Gemini     GitHub   Link

The output result of the visualization module of Gemini. In this example, we want to evaluate how accurate Unitex fetching the place name in a text. The yellow square shows the annotations generated by Unitex automatically, and the blue square shows the "correct answer" which is annotated by my colleague manually. The result also shows whether the attribute in the annotation are the same or not in two different text colors.

This is a research internship topic that I have done in the first year of master, supervised by Tita Kyriacopoulou, Claude Martineau and Philippe Gambette. During this 3-month internship, I continued the development of an evaluation module for the Unitex/GramLab.
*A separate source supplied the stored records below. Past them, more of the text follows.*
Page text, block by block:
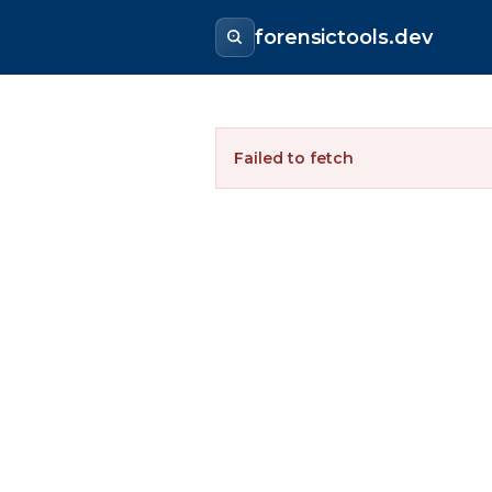
forensictools.dev
Failed to fetch
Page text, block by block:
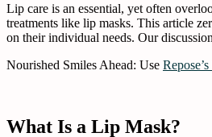
Lip care is an essential, yet often
treatments like lip masks. This article
on their individual needs. Our
Nourished Smiles Ahead: Use
What Is a Lip Mask?
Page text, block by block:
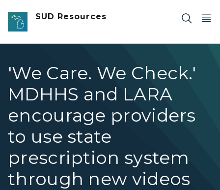
Skip to main content
SUD Resources
'We Care. We Check.'
MDHHS and LARA
encourage providers
to use state
prescription system
through new videos

Unitex/GramLab is a toolkit for natural language processing. To evaluate it, we usually compare the result with manual labeling, using precision, recall and F-score. Gemini is developed to facility this comparison procedure. Gemini is coded in Java. It takes two annotated text files as input (in BRAT or XML format), and calculates various metrics selon the matching mode and measure mode chosen. For more infomation about metrics, check the description on the GitHub page.
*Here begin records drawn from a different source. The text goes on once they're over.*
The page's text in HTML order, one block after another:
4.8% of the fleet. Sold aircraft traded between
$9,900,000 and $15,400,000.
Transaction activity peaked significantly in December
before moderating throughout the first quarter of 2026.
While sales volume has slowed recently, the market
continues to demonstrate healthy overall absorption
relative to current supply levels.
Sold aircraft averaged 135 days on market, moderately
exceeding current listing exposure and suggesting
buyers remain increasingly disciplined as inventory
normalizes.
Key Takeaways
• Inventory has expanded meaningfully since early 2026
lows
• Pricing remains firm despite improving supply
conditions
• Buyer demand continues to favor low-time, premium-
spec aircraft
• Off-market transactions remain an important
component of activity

  • Gemini allows you to explore the comparison result visually in a web page where the matched annotations are shown in two different colors:

    Gemini also allows you to export a spreadsheet file containing all pairs of annotation:

  • Gemini procedure

    The diagram below shows how Gemini works. It takes two Brat/XML files as input, extraits annotation table for each file. A bipartite graph is generated with these annotations. Then applying matching algorithms to them for alignment. Finally counting matched relations and calculating metrics using this graph.